> [TASK TO COMPLETE]: In the records below, find the line that contains "Friendly, encouraging staff" and the line that contains "Copywhiz vs Duplicati". Set down exactly those lines and every line between them, and nothing more.

BEGIN DATASET

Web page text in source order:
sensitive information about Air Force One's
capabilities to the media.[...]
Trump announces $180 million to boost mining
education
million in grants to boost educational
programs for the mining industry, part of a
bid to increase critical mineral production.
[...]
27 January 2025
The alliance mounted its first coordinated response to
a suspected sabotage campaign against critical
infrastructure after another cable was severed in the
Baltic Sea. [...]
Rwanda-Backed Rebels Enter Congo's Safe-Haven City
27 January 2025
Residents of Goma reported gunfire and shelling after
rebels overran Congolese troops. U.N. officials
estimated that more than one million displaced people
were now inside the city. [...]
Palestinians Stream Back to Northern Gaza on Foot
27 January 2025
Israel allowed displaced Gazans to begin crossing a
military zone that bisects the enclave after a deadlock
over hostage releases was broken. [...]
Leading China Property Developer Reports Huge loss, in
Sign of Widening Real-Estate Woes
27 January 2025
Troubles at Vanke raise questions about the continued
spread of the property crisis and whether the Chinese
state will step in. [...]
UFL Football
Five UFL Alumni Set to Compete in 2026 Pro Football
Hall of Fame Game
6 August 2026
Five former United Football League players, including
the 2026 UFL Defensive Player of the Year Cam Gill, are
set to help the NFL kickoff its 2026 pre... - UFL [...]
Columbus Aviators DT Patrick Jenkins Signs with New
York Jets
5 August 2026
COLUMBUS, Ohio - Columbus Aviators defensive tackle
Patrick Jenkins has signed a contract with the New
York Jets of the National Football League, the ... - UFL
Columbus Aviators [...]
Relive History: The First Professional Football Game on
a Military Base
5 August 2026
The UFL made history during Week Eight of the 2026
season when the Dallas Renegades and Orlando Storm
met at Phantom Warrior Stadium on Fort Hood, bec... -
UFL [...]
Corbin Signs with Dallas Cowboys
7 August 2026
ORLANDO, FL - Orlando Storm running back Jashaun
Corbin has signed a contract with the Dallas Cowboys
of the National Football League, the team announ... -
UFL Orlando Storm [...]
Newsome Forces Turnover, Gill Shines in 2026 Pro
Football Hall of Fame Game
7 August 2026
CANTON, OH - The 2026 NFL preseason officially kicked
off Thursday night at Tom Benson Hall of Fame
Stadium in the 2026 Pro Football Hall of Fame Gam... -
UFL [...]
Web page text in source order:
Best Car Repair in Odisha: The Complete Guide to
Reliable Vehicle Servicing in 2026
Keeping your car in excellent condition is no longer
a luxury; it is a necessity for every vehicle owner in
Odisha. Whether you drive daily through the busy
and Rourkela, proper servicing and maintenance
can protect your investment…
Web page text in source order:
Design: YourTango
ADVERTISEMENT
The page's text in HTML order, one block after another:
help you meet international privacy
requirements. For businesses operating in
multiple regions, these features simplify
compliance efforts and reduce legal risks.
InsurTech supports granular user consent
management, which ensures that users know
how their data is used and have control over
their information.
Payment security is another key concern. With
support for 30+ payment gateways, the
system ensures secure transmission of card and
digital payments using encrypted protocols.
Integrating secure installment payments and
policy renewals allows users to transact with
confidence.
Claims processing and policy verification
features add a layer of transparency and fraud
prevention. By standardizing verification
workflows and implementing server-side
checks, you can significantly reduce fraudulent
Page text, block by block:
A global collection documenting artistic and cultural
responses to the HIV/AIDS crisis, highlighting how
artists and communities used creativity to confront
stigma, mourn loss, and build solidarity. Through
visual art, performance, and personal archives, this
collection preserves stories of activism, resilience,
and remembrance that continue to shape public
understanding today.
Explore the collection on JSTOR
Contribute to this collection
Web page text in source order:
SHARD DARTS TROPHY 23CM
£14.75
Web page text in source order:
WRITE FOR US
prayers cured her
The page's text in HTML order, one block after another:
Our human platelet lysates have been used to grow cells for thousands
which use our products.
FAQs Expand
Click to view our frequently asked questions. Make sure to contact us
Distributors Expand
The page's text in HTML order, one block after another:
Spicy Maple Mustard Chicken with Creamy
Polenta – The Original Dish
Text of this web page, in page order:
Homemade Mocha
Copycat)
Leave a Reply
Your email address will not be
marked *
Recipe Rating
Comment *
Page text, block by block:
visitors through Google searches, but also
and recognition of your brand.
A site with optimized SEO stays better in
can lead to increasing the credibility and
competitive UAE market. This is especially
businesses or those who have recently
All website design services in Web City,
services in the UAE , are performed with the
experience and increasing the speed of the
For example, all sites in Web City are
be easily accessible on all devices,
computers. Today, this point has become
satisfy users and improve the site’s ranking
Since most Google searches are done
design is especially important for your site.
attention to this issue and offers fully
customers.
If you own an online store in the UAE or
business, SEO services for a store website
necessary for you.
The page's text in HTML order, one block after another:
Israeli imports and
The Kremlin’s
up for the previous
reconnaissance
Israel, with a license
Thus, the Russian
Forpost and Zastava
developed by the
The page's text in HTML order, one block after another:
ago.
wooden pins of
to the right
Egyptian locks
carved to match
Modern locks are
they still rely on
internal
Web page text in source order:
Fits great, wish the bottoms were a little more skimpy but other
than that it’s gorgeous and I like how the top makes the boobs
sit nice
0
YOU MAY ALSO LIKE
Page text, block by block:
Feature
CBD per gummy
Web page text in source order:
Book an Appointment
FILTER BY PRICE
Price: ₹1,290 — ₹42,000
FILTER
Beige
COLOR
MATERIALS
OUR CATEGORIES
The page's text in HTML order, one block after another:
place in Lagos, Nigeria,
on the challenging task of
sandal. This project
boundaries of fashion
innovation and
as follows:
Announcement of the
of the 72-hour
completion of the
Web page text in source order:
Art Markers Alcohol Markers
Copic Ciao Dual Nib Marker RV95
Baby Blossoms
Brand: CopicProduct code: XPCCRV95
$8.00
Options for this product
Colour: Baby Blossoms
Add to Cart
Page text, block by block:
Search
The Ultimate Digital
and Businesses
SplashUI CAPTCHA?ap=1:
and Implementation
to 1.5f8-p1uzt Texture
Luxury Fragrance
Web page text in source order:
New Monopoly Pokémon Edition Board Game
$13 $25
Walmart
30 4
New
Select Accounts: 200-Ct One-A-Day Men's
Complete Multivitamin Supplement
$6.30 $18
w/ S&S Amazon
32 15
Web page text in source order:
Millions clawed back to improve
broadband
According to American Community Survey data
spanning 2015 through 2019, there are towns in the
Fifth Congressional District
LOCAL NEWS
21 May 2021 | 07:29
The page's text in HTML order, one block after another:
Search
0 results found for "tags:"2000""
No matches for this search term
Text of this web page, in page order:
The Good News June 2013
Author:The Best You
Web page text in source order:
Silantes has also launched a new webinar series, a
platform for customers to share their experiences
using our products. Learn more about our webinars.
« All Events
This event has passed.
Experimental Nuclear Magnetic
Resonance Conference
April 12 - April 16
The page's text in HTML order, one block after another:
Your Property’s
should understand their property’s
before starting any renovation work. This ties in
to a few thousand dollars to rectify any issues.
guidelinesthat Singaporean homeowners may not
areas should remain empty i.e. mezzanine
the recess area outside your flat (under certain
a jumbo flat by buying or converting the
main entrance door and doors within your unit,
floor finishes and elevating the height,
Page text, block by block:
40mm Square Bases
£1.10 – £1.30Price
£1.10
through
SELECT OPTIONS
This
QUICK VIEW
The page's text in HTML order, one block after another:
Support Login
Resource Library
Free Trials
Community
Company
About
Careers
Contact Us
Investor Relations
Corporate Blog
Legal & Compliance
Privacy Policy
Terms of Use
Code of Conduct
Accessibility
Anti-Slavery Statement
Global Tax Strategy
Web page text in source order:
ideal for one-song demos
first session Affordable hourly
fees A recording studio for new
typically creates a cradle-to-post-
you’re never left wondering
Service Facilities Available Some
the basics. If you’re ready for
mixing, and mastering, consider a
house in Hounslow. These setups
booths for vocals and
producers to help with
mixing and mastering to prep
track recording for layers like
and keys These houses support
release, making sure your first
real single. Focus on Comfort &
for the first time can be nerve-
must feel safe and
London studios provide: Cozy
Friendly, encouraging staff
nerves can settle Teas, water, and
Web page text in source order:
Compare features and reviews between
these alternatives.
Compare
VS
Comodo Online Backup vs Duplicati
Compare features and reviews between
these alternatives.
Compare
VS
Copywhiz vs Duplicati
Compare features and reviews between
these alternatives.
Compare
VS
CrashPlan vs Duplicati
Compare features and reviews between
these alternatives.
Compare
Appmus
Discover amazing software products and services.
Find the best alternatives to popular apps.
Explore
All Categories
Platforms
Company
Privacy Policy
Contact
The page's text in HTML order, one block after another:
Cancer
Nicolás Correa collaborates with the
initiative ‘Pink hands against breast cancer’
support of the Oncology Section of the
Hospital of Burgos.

END DATASET

> [COMPLETED EXERCISE]:
Friendly, encouraging staff
nerves can settle Teas, water, and
Web page text in source order:
Compare features and reviews between
these alternatives.
Compare
VS
Comodo Online Backup vs Duplicati
Compare features and reviews between
these alternatives.
Compare
VS
Copywhiz vs Duplicati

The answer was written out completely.